[Symphony] Problem adding custom cutting planes

[Richard Russell]

Hi,

I'm having problems generating custom cutting planes. I am identifying 
and attempting to add sensible cuts but they don't seem to be respected 
by the LP solver, i.e. they are violated in subsequent LP solutions. 
This has the result that the program just loops adding the same cut.

The problem I'm working on has a collection of constraints that are 
represented explicitly in the constraint matrix. However there are some 
constraints that are too numerous to exhaustively list in the constraint 
matrix so I would like to add them dynamically as cuts.

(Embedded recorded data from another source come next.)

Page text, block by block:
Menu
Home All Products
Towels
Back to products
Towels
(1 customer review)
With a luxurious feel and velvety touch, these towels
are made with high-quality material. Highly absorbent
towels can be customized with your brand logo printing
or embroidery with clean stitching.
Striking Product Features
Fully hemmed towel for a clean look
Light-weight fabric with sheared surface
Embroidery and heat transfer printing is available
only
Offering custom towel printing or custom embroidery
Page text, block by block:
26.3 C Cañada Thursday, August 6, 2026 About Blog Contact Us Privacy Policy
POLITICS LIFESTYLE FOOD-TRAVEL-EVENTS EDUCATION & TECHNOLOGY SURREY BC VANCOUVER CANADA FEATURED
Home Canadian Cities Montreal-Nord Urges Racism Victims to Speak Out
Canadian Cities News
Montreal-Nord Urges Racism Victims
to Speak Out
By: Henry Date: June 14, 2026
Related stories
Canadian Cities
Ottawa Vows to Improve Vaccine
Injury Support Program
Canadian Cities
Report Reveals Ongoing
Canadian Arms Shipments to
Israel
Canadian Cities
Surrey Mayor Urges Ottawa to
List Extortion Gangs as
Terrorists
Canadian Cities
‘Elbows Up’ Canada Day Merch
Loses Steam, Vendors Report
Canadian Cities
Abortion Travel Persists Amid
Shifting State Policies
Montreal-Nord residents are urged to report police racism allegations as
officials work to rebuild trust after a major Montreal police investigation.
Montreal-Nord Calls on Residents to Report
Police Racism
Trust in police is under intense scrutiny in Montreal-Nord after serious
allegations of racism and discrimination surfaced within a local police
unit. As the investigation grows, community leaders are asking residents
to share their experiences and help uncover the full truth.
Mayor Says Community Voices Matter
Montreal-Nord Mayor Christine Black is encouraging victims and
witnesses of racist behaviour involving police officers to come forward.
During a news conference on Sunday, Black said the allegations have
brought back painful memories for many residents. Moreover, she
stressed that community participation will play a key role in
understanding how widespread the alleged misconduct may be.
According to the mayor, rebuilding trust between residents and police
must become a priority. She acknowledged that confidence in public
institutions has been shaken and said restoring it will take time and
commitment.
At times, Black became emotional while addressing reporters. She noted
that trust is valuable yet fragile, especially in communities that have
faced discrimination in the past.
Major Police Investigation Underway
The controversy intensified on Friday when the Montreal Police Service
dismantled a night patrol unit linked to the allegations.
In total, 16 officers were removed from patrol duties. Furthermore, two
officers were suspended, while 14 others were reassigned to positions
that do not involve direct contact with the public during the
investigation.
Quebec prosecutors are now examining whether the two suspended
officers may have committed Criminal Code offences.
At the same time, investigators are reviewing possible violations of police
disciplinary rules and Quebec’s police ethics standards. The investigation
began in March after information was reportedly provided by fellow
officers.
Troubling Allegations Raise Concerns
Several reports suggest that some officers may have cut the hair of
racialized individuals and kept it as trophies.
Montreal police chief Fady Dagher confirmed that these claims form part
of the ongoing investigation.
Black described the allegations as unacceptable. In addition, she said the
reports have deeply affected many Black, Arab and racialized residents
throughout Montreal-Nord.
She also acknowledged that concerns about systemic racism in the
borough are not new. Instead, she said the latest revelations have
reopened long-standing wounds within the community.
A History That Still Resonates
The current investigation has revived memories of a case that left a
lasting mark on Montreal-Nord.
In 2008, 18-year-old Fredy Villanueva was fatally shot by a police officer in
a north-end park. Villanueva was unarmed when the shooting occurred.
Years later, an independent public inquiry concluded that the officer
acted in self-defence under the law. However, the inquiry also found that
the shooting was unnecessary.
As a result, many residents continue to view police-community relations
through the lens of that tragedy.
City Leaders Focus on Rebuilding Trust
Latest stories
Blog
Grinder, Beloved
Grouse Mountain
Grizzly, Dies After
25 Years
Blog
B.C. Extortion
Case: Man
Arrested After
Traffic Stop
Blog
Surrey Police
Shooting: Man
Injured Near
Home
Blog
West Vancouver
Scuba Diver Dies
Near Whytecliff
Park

I am working with the USER function stubs in SYMPHONY/Applications and I 
have modified:
(1) user_find_cuts in the file 'user_cg.c'
(2) user_is_feasible in the file 'user_lp.c'

A description of what each function is doing:

(1) user_find_cuts first checks that the solution passed to it is 
integer. If it isn't it lets SYMPHONY return it's default behaviour 
without generating any cuts. If it is integer it then look for cycles in 
a graph constructed from the solution. The graph has a node for each 
variable that is set to 1.0 in the solution. These nodes are related in 
the problem and have directed arcs between them. If a cycle exists in 
the graph constructed from the solution then a cut needs to be added to 
prevent this cycle. This is done for each cycle by adding a cut of the form:

 var_1 + ... + var_n <= (n-1)   for every cycle in the graph where var_1 
to var_n are the nodes in the cycle.

So at least one of var_1 to var_n must be set to 0.0 in order for the 
constraint to hold. This way the cycle is prevented.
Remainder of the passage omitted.